The data below should be restated word for word, with every picture omitted.

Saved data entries
::::::::::

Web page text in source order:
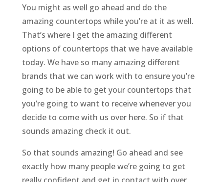
You might as well go ahead and do the
amazing countertops while you’re at it as well.
That’s where I get the amazing different
options of countertops that we have available
today. We have so many amazing different
brands that we can work with to ensure you’re
going to be able to get your countertops that
you’re going to want to receive whenever you
decide to come with us over here. So if that
sounds amazing check it out.
So that sounds amazing! Go ahead and see
exactly how many people we’re going to get
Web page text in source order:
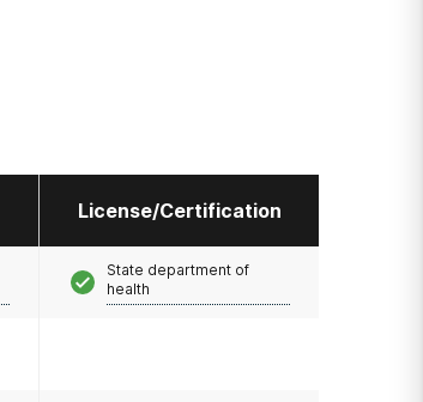
License/Certification
State department of
health
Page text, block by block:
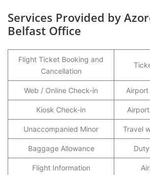
Services Provided by
Belfast Office
Flight Ticket Booking and
Cancellation
Web / Online Check-in
Kiosk Check-in
Unaccompanied Minor Travel
Baggage Allowance
Flight Information
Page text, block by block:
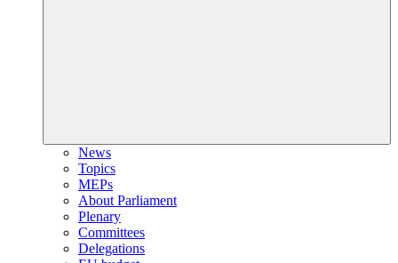
News
Topics
MEPs
About Parliament
Plenary
Committees
Delegations
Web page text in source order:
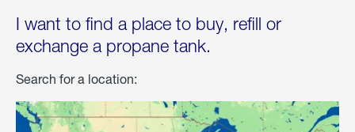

::::::::::

### THE COMPLETED TASK
Web page text in source order:
You might as well go ahead and do the
amazing countertops while you’re at it as well.
That’s where I get the amazing different
options of countertops that we have available
today. We have so many amazing different
brands that we can work with to ensure you’re
going to be able to get your countertops that
you’re going to want to receive whenever you
decide to come with us over here. So if that
sounds amazing check it out.
So that sounds amazing! Go ahead and see
exactly how many people we’re going to get
Web page text in source order:
License/Certification
State department of
health
Page text, block by block:
Services Provided by
Belfast Office
Flight Ticket Booking and
Cancellation
Web / Online Check-in
Kiosk Check-in
Unaccompanied Minor Travel
Baggage Allowance
Flight Information
Page text, block by block:
News
Topics
MEPs
About Parliament
Plenary
Committees
Delegations
Web page text in source order:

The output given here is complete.